_THE PROBLEM:_
In the data below, find the line containing "a crossbow). Before"; reproduce that line and all subsequent lines exactly, and nothing else.

[Records drawn from a dataset]

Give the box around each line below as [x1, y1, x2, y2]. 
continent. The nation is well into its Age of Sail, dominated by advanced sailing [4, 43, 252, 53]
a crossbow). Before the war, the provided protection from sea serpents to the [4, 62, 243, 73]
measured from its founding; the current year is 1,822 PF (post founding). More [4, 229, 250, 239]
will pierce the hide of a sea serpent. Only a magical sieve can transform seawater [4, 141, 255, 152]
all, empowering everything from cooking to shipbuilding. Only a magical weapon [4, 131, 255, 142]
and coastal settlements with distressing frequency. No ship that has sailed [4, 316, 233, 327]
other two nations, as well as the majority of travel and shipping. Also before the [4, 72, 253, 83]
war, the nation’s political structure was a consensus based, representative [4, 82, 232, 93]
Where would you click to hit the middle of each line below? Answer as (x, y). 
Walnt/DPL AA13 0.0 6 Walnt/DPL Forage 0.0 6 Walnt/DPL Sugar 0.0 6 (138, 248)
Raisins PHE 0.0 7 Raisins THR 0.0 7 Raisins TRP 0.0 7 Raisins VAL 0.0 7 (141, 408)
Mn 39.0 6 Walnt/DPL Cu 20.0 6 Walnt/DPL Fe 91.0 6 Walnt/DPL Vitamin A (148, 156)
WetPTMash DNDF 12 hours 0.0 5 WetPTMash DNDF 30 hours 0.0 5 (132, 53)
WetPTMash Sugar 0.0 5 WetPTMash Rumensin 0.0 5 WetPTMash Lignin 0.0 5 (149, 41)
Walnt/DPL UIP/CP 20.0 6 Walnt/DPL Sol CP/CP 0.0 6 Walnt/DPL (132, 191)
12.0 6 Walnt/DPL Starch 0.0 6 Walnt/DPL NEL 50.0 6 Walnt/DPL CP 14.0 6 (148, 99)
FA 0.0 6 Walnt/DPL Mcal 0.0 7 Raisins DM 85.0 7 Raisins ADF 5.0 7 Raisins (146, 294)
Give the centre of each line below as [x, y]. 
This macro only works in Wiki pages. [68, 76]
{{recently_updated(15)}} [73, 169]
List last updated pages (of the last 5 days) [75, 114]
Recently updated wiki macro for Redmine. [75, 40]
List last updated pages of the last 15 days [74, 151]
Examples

_COMPLETED EXERCISE:_
a crossbow). Before the war, the provided protection from sea serpents to the [4, 62, 243, 73]
measured from its founding; the current year is 1,822 PF (post founding). More [4, 229, 250, 239]
will pierce the hide of a sea serpent. Only a magical sieve can transform seawater [4, 141, 255, 152]
all, empowering everything from cooking to shipbuilding. Only a magical weapon [4, 131, 255, 142]
and coastal settlements with distressing frequency. No ship that has sailed [4, 316, 233, 327]
other two nations, as well as the majority of travel and shipping. Also before the [4, 72, 253, 83]
war, the nation’s political structure was a consensus based, representative [4, 82, 232, 93]
Where would you click to hit the middle of each line below? Answer as (x, y). 
Walnt/DPL AA13 0.0 6 Walnt/DPL Forage 0.0 6 Walnt/DPL Sugar 0.0 6 (138, 248)
Raisins PHE 0.0 7 Raisins THR 0.0 7 Raisins TRP 0.0 7 Raisins VAL 0.0 7 (141, 408)
Mn 39.0 6 Walnt/DPL Cu 20.0 6 Walnt/DPL Fe 91.0 6 Walnt/DPL Vitamin A (148, 156)
WetPTMash DNDF 12 hours 0.0 5 WetPTMash DNDF 30 hours 0.0 5 (132, 53)
WetPTMash Sugar 0.0 5 WetPTMash Rumensin 0.0 5 WetPTMash Lignin 0.0 5 (149, 41)
Walnt/DPL UIP/CP 20.0 6 Walnt/DPL Sol CP/CP 0.0 6 Walnt/DPL (132, 191)
12.0 6 Walnt/DPL Starch 0.0 6 Walnt/DPL NEL 50.0 6 Walnt/DPL CP 14.0 6 (148, 99)
FA 0.0 6 Walnt/DPL Mcal 0.0 7 Raisins DM 85.0 7 Raisins ADF 5.0 7 Raisins (146, 294)
Give the centre of each line below as [x, y]. 
This macro only works in Wiki pages. [68, 76]
{{recently_updated(15)}} [73, 169]
List last updated pages (of the last 5 days) [75, 114]
Recently updated wiki macro for Redmine. [75, 40]
List last updated pages of the last 15 days [74, 151]
Examples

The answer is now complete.